-- SUPPLIED RECORDS --
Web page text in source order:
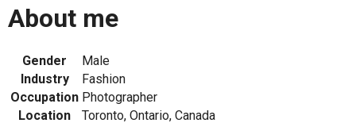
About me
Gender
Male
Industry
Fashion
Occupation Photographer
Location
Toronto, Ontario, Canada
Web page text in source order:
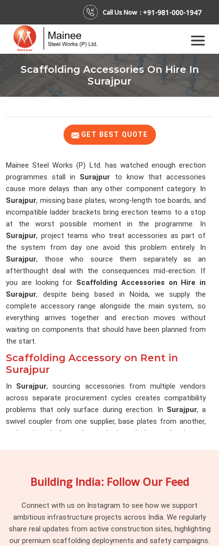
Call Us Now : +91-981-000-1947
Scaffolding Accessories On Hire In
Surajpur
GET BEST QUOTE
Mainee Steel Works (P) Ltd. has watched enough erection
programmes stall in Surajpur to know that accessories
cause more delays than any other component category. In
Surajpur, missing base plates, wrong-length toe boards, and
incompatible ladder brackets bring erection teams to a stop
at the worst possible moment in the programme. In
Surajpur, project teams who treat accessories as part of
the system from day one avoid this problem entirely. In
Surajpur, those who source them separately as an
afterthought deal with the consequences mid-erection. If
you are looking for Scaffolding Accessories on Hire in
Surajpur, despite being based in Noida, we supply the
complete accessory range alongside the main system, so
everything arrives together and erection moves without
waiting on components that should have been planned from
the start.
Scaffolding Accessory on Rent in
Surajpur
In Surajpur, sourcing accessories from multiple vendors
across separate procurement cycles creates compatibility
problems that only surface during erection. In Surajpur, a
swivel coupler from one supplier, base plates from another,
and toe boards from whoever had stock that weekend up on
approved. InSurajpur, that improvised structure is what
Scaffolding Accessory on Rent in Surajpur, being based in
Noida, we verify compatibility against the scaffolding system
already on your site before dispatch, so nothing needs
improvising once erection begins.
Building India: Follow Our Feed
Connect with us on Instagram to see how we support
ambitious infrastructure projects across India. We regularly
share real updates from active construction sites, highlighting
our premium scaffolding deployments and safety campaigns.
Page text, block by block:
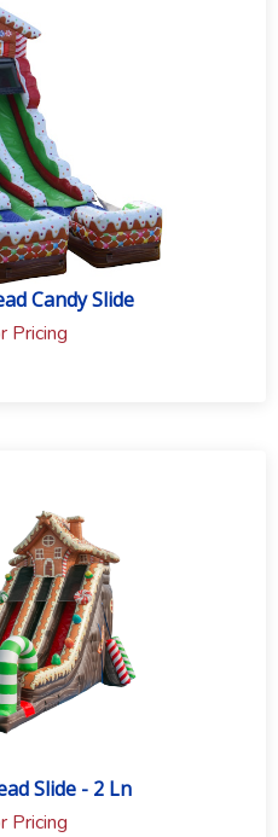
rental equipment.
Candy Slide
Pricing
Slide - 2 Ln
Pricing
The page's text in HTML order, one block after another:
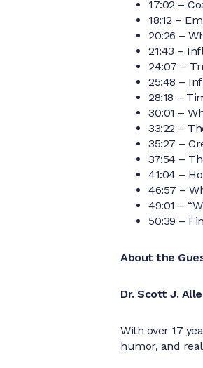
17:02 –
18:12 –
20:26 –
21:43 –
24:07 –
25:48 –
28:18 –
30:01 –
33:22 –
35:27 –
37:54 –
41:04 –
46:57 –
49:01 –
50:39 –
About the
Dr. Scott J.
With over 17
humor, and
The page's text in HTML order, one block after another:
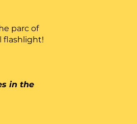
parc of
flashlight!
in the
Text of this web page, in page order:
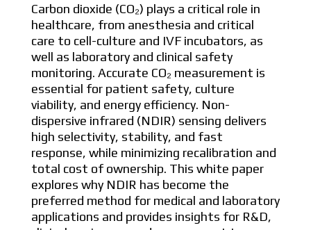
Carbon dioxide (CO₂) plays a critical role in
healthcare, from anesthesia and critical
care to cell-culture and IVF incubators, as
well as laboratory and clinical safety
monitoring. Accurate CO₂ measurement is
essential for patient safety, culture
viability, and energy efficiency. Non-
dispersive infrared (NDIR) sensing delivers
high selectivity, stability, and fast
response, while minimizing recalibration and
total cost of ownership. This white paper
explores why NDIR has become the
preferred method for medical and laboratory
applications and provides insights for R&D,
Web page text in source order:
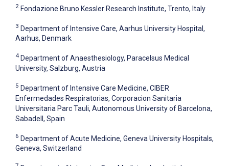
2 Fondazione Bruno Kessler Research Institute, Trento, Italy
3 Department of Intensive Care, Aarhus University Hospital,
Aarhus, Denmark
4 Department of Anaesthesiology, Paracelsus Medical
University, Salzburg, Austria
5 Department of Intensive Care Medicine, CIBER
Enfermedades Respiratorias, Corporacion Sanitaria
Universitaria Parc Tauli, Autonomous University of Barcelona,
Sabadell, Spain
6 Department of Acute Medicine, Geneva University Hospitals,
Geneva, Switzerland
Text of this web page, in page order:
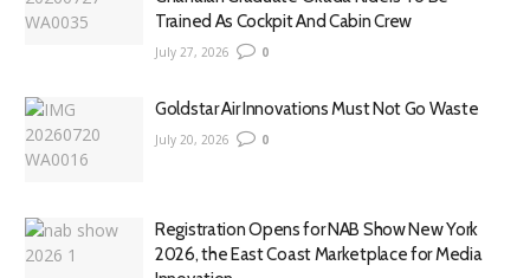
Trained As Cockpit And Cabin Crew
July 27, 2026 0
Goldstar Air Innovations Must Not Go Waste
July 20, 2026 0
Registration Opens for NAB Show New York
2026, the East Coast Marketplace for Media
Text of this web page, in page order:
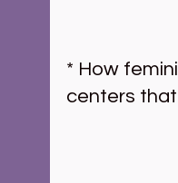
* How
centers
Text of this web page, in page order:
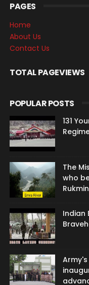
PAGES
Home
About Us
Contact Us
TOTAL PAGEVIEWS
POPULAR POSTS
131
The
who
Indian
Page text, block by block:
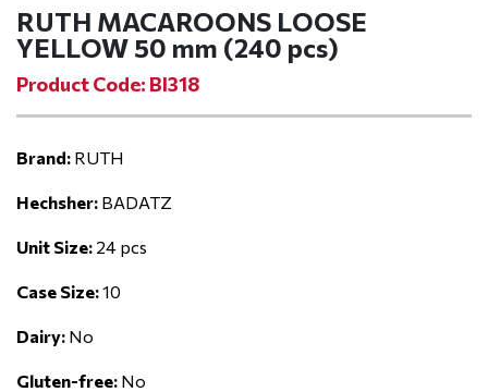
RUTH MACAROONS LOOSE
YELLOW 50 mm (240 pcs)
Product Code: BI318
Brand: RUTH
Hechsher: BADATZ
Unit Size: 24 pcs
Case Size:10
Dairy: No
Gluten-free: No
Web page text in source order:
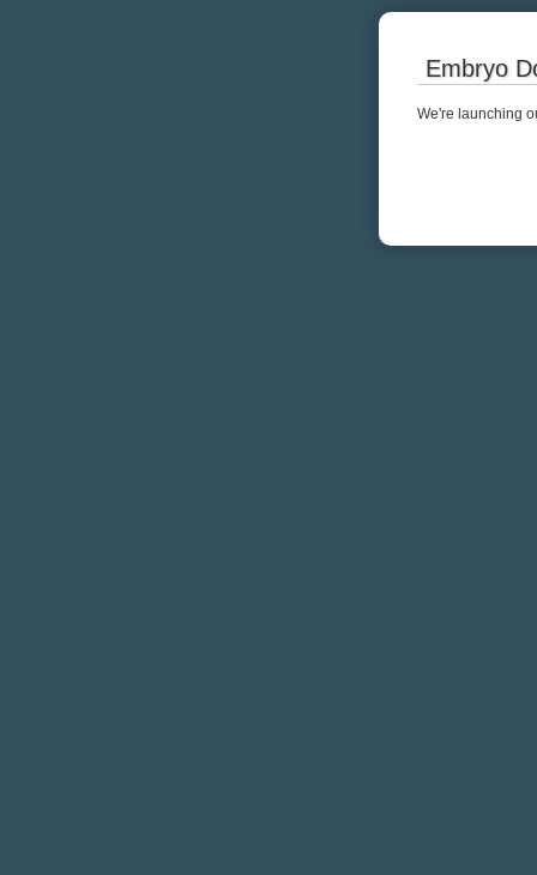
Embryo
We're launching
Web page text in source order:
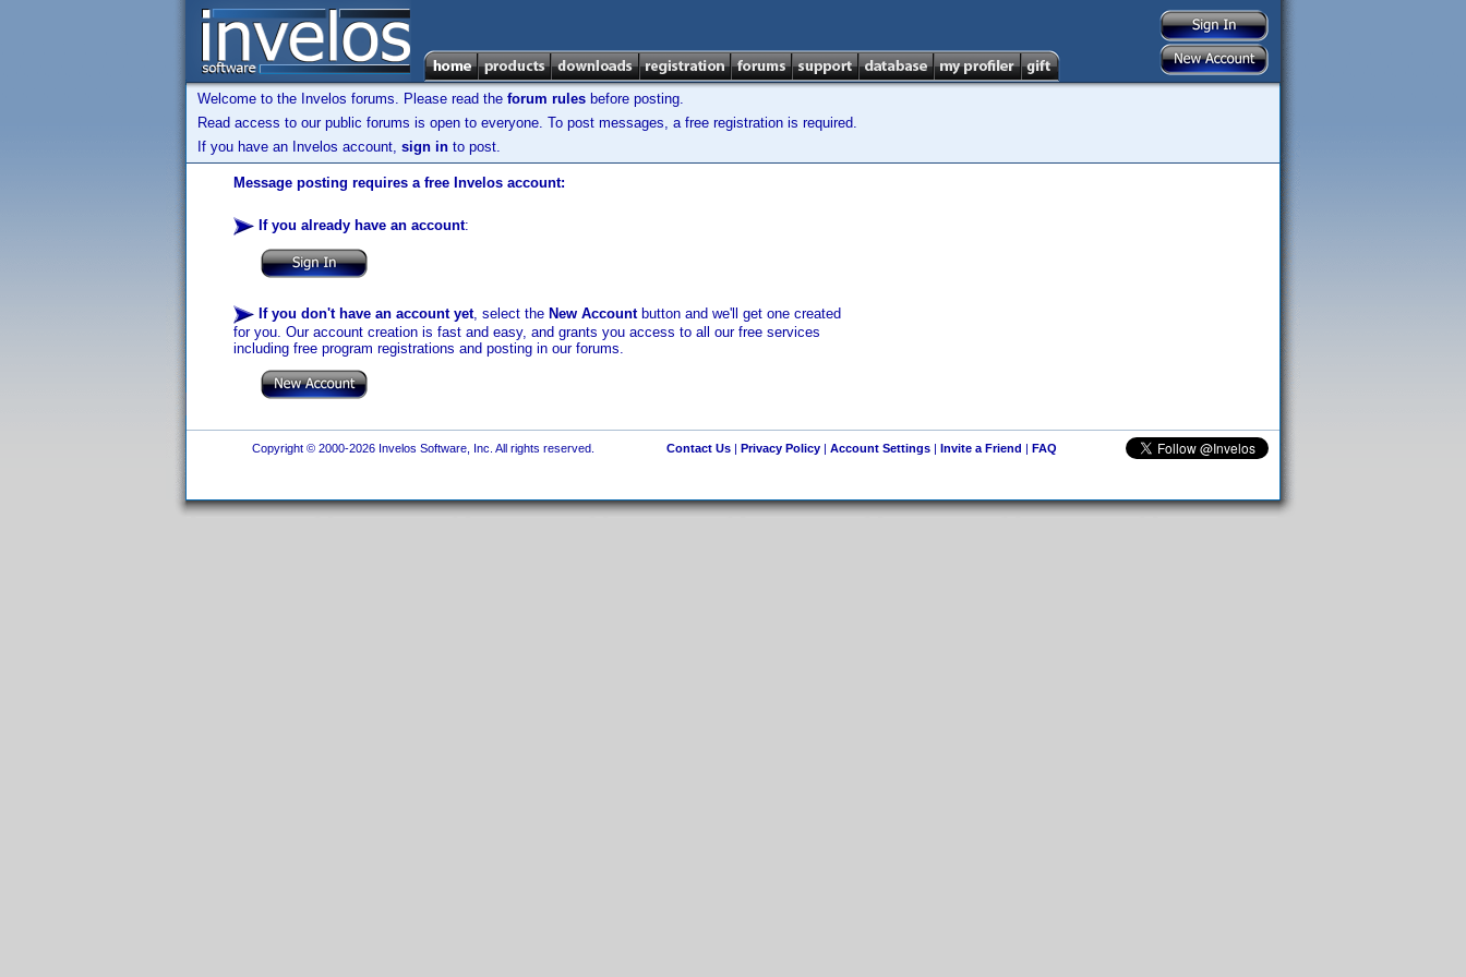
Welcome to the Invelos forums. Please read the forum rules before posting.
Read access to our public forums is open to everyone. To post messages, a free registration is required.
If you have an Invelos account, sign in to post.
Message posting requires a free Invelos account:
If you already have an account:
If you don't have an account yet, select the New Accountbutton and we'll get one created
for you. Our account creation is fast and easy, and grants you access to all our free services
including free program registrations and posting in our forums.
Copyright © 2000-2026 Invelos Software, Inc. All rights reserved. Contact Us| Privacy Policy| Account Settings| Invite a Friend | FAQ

-- ACTIVITY --
Would you please repeat each record exactly? Leave the pictures out.

-- EXPECTED ANSWER --
Web page text in source order:
About me
Gender
Male
Industry
Fashion
Occupation Photographer
Location
Toronto, Ontario, Canada
Web page text in source order:
Call Us Now : +91-981-000-1947
Scaffolding Accessories On Hire In
Surajpur
GET BEST QUOTE
Mainee Steel Works (P) Ltd. has watched enough erection
programmes stall in Surajpur to know that accessories
cause more delays than any other component category. In
Surajpur, missing base plates, wrong-length toe boards, and
incompatible ladder brackets bring erection teams to a stop
at the worst possible moment in the programme. In
Surajpur, project teams who treat accessories as part of
the system from day one avoid this problem entirely. In
Surajpur, those who source them separately as an
afterthought deal with the consequences mid-erection. If
you are looking for Scaffolding Accessories on Hire in
Surajpur, despite being based in Noida, we supply the
complete accessory range alongside the main system, so
everything arrives together and erection moves without
waiting on components that should have been planned from
the start.
Scaffolding Accessory on Rent in
Surajpur
In Surajpur, sourcing accessories from multiple vendors
across separate procurement cycles creates compatibility
problems that only surface during erection. In Surajpur, a
swivel coupler from one supplier, base plates from another,
and toe boards from whoever had stock that weekend up on
approved. InSurajpur, that improvised structure is what
Scaffolding Accessory on Rent in Surajpur, being based in
Noida, we verify compatibility against the scaffolding system
already on your site before dispatch, so nothing needs
improvising once erection begins.
Building India: Follow Our Feed
Connect with us on Instagram to see how we support
ambitious infrastructure projects across India. We regularly
share real updates from active construction sites, highlighting
our premium scaffolding deployments and safety campaigns.
Page text, block by block:
rental equipment.
Candy Slide
Pricing
Slide - 2 Ln
Pricing
The page's text in HTML order, one block after another:
17:02 –
18:12 –
20:26 –
21:43 –
24:07 –
25:48 –
28:18 –
30:01 –
33:22 –
35:27 –
37:54 –
41:04 –
46:57 –
49:01 –
50:39 –
About the
Dr. Scott J.
With over 17
humor, and
The page's text in HTML order, one block after another:
parc of
flashlight!
in the
Text of this web page, in page order:
Carbon dioxide (CO₂) plays a critical role in
healthcare, from anesthesia and critical
care to cell-culture and IVF incubators, as
well as laboratory and clinical safety
monitoring. Accurate CO₂ measurement is
essential for patient safety, culture
viability, and energy efficiency. Non-
dispersive infrared (NDIR) sensing delivers
high selectivity, stability, and fast
response, while minimizing recalibration and
total cost of ownership. This white paper
explores why NDIR has become the
preferred method for medical and laboratory
applications and provides insights for R&D,
Web page text in source order:
2 Fondazione Bruno Kessler Research Institute, Trento, Italy
3 Department of Intensive Care, Aarhus University Hospital,
Aarhus, Denmark
4 Department of Anaesthesiology, Paracelsus Medical
University, Salzburg, Austria
5 Department of Intensive Care Medicine, CIBER
Enfermedades Respiratorias, Corporacion Sanitaria
Universitaria Parc Tauli, Autonomous University of Barcelona,
Sabadell, Spain
6 Department of Acute Medicine, Geneva University Hospitals,
Geneva, Switzerland
Text of this web page, in page order:
Trained As Cockpit And Cabin Crew
July 27, 2026 0
Goldstar Air Innovations Must Not Go Waste
July 20, 2026 0
Registration Opens for NAB Show New York
2026, the East Coast Marketplace for Media
Text of this web page, in page order:
* How
centers
Text of this web page, in page order:
PAGES
Home
About Us
Contact Us
TOTAL PAGEVIEWS
POPULAR POSTS
131
The
who
Indian
Page text, block by block:
RUTH MACAROONS LOOSE
YELLOW 50 mm (240 pcs)
Product Code: BI318
Brand: RUTH
Hechsher: BADATZ
Unit Size: 24 pcs
Case Size:10
Dairy: No
Gluten-free: No
Web page text in source order:
Embryo
We're launching
Web page text in source order:
Welcome to the Invelos forums. Please read the forum rules before posting.
Read access to our public forums is open to everyone. To post messages, a free registration is required.
If you have an Invelos account, sign in to post.
Message posting requires a free Invelos account:
If you already have an account:
If you don't have an account yet, select the New Accountbutton and we'll get one created
for you. Our account creation is fast and easy, and grants you access to all our free services
including free program registrations and posting in our forums.
Copyright © 2000-2026 Invelos Software, Inc. All rights reserved. Contact Us| Privacy Policy| Account Settings| Invite a Friend | FAQ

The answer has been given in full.